[Records from a dataset]
══════════════════════════════

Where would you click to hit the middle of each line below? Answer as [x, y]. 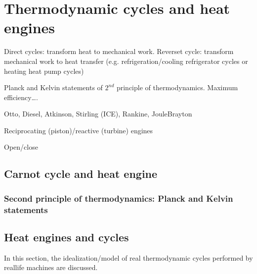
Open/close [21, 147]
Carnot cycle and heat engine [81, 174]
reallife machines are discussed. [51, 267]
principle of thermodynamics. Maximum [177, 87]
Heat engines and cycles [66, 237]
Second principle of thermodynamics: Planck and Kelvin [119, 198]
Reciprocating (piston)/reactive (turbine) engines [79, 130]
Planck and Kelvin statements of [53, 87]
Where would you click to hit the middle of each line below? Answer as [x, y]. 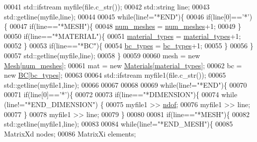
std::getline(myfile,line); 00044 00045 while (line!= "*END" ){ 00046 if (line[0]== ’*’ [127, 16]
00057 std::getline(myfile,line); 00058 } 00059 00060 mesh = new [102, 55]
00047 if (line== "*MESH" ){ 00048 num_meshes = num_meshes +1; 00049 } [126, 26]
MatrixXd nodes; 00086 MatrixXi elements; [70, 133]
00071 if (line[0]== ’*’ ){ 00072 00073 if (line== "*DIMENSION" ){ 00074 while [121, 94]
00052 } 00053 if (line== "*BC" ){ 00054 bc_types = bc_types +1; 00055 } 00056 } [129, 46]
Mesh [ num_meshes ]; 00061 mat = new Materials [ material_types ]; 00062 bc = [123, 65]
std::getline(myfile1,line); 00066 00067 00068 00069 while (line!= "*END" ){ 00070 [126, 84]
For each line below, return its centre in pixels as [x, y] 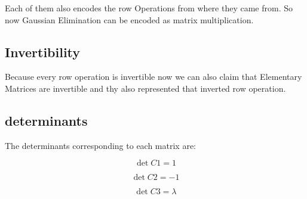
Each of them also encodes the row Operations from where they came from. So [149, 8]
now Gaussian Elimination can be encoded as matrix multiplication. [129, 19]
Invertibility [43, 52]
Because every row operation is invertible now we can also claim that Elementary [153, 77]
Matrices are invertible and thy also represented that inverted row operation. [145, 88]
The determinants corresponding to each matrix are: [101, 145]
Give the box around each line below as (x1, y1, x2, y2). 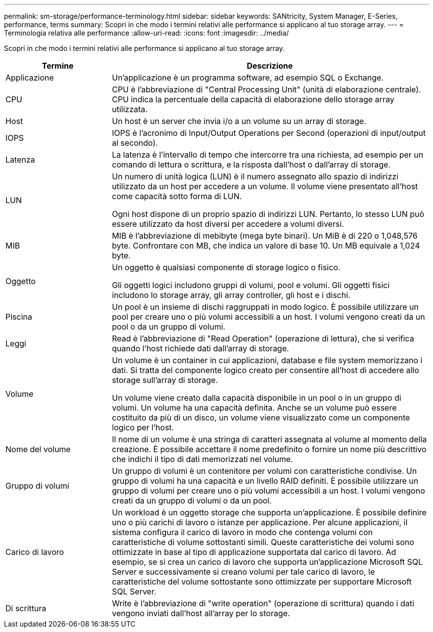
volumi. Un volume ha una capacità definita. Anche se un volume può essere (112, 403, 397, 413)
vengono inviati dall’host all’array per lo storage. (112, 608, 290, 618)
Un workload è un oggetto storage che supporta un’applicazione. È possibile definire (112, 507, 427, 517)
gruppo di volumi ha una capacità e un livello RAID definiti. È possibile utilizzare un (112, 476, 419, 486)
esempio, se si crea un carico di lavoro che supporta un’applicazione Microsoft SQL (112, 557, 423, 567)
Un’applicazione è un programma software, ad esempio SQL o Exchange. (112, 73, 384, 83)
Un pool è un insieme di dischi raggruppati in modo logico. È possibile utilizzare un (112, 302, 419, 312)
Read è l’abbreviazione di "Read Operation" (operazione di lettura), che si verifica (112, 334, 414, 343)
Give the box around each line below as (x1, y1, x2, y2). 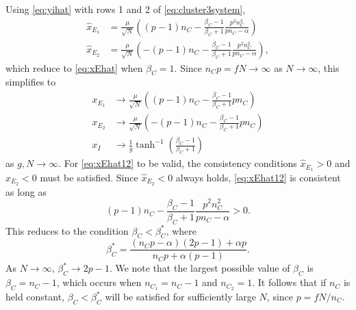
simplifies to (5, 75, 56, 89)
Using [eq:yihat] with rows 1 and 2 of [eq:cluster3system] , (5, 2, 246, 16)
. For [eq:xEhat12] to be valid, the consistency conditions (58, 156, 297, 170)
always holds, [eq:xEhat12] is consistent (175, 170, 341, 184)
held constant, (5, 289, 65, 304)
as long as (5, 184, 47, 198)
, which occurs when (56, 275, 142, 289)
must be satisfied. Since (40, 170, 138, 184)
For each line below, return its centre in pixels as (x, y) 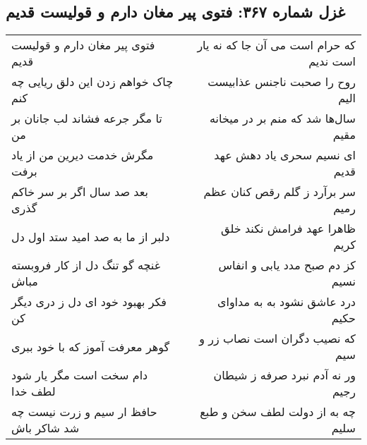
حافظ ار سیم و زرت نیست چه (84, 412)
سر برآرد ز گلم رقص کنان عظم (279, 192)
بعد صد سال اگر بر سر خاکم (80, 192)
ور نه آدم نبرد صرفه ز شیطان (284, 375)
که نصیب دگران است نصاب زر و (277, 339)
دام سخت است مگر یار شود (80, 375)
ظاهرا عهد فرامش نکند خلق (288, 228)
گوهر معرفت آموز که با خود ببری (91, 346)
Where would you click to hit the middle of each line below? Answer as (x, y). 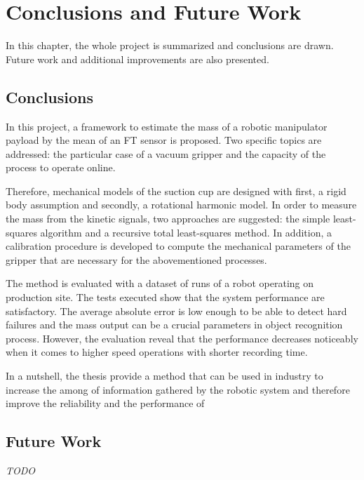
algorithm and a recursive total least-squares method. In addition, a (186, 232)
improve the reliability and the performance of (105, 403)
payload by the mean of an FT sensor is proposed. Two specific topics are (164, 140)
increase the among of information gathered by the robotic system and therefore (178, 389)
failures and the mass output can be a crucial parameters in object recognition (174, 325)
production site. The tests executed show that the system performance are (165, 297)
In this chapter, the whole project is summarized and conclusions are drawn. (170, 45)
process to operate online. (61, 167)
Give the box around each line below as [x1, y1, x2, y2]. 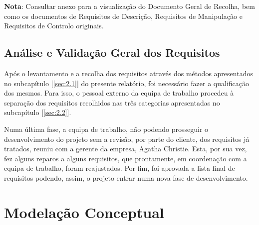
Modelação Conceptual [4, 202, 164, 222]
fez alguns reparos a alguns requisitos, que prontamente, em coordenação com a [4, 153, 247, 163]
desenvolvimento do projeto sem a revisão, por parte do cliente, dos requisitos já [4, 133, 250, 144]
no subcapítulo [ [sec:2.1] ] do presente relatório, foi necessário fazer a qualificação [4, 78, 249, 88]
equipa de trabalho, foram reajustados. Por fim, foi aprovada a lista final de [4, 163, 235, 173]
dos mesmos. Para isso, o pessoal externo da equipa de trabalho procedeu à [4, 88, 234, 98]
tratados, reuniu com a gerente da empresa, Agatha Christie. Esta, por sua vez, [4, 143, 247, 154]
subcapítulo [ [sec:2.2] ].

══════════════════════════════

Wherever "that" turns up in the records, copy the whole line.

RESULT OF THIS EXERCISE:
Because every row operation is invertible now we can also claim that Elementary [153, 77]
Matrices are invertible and thy also represented that inverted row operation. [145, 88]
production site. The tests executed show that the system performance are (165, 297)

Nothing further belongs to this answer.